Collection entries:

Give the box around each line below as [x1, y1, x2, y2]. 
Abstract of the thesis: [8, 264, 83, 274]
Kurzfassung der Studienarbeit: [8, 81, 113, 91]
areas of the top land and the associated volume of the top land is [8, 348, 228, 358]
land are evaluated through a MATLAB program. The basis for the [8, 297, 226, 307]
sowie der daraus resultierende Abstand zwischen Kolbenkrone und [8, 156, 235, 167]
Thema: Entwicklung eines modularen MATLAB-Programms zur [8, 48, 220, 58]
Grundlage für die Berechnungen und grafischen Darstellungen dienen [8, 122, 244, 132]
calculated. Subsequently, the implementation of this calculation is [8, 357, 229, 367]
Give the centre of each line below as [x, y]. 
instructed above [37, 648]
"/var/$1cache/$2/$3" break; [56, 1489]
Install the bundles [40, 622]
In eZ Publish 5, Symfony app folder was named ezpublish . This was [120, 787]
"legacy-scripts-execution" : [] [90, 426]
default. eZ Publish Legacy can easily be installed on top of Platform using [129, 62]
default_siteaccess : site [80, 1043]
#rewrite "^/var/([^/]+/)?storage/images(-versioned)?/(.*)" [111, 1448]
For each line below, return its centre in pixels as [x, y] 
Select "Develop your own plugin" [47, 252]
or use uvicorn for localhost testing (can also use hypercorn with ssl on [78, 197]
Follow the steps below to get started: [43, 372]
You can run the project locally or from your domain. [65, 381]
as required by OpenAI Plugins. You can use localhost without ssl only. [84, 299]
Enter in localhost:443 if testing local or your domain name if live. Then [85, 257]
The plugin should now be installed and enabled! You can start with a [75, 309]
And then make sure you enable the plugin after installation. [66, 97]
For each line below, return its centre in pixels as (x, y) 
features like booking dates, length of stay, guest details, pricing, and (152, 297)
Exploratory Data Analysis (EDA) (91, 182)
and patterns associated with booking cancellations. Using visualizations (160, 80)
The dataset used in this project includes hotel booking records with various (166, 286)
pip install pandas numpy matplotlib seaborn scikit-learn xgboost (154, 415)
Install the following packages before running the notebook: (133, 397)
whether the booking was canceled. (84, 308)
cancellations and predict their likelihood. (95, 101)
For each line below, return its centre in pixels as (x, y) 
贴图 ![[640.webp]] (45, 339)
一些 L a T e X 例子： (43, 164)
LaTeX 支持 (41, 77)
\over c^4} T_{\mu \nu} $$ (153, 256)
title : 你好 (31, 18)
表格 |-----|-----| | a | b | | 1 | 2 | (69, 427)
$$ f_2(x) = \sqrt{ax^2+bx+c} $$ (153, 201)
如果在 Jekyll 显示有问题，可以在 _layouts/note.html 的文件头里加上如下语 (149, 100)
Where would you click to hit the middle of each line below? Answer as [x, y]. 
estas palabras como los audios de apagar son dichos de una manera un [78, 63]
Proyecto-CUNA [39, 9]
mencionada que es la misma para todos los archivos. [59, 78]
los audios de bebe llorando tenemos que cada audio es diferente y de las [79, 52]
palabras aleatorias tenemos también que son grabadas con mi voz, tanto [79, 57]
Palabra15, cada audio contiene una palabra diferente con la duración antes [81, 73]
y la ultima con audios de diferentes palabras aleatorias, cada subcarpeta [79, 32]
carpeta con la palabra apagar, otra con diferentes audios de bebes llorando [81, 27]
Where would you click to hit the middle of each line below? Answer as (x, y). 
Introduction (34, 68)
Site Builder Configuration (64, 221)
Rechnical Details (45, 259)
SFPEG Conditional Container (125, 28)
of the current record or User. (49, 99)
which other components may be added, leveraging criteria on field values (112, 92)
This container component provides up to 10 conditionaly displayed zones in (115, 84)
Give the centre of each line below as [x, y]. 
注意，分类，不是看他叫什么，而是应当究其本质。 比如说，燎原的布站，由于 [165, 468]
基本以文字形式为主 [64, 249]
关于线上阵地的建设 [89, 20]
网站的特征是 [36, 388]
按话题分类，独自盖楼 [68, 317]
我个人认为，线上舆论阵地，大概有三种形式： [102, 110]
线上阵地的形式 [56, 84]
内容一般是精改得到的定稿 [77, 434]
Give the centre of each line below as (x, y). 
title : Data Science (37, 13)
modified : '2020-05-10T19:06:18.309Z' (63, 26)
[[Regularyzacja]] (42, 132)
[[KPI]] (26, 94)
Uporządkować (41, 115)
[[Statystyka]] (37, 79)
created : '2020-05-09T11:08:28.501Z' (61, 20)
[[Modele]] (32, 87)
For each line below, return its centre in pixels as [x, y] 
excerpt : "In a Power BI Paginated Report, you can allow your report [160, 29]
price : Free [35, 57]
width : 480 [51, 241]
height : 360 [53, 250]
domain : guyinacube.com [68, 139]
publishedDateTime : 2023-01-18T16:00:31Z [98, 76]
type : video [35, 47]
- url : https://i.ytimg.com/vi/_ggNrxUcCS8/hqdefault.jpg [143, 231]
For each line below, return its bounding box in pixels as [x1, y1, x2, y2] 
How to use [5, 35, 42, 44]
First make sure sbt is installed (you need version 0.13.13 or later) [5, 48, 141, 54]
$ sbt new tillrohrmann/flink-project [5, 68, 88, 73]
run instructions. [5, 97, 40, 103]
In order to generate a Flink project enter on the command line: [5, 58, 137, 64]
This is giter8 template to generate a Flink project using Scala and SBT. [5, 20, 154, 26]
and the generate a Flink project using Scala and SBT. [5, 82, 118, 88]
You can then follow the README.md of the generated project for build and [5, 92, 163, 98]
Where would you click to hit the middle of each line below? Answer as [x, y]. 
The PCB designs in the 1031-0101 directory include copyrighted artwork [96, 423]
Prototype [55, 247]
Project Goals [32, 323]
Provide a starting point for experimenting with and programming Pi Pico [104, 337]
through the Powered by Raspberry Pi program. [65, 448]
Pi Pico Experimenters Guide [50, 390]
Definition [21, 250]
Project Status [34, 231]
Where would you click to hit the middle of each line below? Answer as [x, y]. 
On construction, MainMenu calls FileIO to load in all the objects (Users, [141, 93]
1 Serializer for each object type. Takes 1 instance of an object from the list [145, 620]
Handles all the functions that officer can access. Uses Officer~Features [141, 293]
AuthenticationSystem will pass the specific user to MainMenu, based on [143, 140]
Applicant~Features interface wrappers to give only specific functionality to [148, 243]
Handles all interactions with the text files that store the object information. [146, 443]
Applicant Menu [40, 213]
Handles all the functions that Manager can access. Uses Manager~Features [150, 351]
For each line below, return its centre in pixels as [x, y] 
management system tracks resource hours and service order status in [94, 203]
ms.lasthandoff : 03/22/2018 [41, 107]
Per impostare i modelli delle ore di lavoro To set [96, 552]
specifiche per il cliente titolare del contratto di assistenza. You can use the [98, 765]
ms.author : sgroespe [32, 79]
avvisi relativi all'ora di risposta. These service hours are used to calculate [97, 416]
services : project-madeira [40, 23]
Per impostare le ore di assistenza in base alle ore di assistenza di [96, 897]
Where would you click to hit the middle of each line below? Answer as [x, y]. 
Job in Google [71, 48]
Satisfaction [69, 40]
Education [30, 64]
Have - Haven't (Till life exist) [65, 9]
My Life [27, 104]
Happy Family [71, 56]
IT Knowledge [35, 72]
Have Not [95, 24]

--

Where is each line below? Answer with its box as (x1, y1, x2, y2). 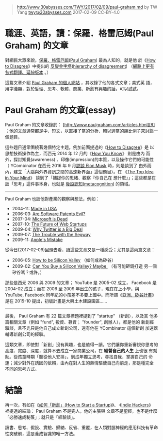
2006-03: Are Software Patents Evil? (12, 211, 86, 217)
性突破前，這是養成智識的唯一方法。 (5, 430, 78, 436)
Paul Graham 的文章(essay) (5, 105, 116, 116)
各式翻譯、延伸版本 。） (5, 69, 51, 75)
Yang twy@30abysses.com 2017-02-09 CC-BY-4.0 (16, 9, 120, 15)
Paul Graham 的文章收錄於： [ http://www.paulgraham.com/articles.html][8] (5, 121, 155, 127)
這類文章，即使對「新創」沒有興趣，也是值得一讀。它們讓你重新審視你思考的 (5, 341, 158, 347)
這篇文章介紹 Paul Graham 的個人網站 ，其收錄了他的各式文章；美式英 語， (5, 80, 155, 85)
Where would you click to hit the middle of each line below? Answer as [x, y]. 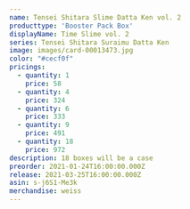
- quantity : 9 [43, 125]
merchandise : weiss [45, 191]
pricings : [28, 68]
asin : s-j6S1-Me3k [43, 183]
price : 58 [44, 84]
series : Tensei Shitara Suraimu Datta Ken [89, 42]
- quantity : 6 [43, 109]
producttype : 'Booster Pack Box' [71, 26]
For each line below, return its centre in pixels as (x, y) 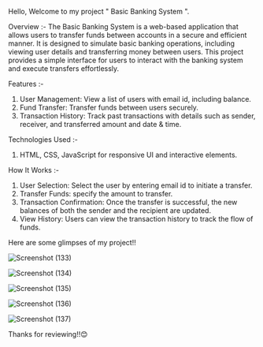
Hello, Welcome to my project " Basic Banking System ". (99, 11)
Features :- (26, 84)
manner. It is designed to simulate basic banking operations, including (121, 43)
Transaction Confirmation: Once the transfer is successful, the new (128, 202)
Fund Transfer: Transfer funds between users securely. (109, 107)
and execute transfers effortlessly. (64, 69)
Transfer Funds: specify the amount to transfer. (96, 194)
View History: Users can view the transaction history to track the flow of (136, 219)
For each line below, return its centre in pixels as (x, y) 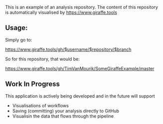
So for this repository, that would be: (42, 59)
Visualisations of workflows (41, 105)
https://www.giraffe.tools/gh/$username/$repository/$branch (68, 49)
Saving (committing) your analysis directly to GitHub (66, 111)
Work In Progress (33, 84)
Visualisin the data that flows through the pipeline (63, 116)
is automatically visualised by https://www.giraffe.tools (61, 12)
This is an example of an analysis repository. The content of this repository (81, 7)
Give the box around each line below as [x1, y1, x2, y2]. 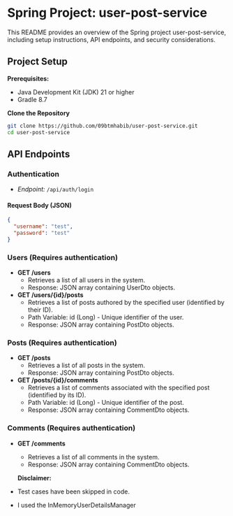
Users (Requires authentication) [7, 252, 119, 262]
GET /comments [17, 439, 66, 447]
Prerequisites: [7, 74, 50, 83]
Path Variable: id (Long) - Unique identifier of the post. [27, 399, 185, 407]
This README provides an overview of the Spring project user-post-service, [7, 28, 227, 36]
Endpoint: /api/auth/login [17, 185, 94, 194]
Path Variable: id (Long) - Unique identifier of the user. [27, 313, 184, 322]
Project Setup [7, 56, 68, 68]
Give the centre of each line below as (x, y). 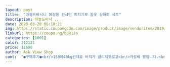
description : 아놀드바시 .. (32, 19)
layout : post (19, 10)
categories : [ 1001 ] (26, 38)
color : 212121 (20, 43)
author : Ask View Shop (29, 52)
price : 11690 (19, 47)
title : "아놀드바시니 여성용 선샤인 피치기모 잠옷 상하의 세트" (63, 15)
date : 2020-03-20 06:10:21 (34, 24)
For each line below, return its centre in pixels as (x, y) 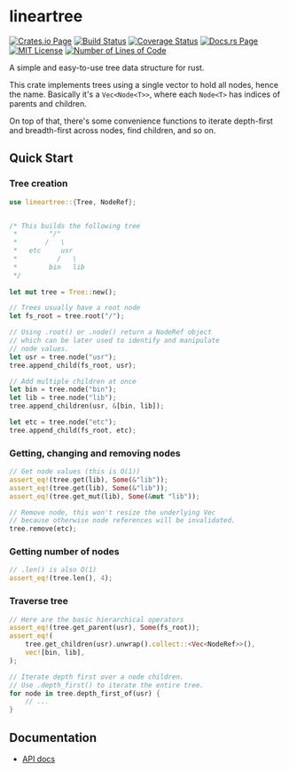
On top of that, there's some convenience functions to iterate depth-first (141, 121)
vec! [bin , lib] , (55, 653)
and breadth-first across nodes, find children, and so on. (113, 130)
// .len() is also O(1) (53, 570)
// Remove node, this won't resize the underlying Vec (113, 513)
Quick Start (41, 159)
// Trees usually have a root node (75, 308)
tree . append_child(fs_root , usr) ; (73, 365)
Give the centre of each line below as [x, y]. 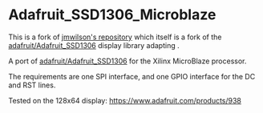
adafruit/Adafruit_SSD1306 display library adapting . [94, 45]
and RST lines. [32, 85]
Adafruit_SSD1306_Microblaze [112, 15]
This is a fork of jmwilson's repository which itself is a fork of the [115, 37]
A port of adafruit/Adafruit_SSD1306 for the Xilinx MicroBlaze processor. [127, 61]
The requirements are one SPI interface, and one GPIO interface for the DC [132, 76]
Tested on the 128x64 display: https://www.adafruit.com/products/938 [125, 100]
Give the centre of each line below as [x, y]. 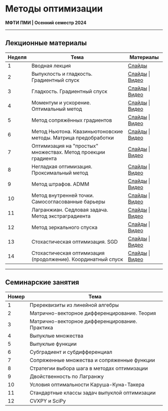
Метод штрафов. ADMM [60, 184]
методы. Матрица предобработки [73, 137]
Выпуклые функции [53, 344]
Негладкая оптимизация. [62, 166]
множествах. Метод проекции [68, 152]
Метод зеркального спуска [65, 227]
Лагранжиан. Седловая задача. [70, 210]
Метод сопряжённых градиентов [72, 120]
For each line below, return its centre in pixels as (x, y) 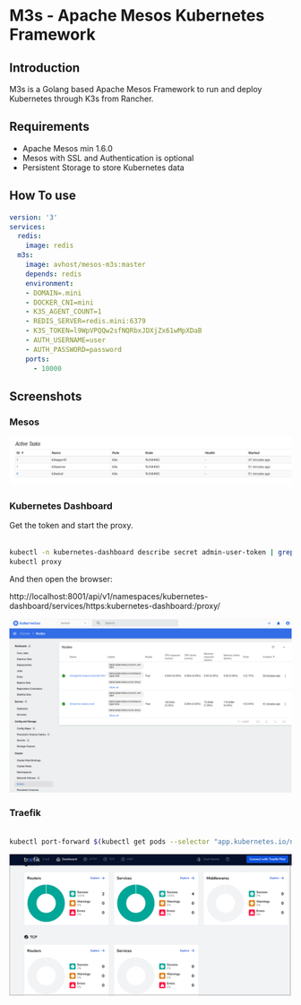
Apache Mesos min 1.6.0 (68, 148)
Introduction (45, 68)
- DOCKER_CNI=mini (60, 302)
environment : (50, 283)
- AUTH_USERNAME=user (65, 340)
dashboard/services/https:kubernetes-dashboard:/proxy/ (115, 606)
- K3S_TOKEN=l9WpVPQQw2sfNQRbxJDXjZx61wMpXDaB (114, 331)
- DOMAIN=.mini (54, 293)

● **REQUIRED ACTION**:
Every line with "cancellations" in it should be copied from the entries.

● **RESULT**:
and patterns associated with booking cancellations. Using visualizations (160, 80)
cancellations and predict their likelihood. (95, 101)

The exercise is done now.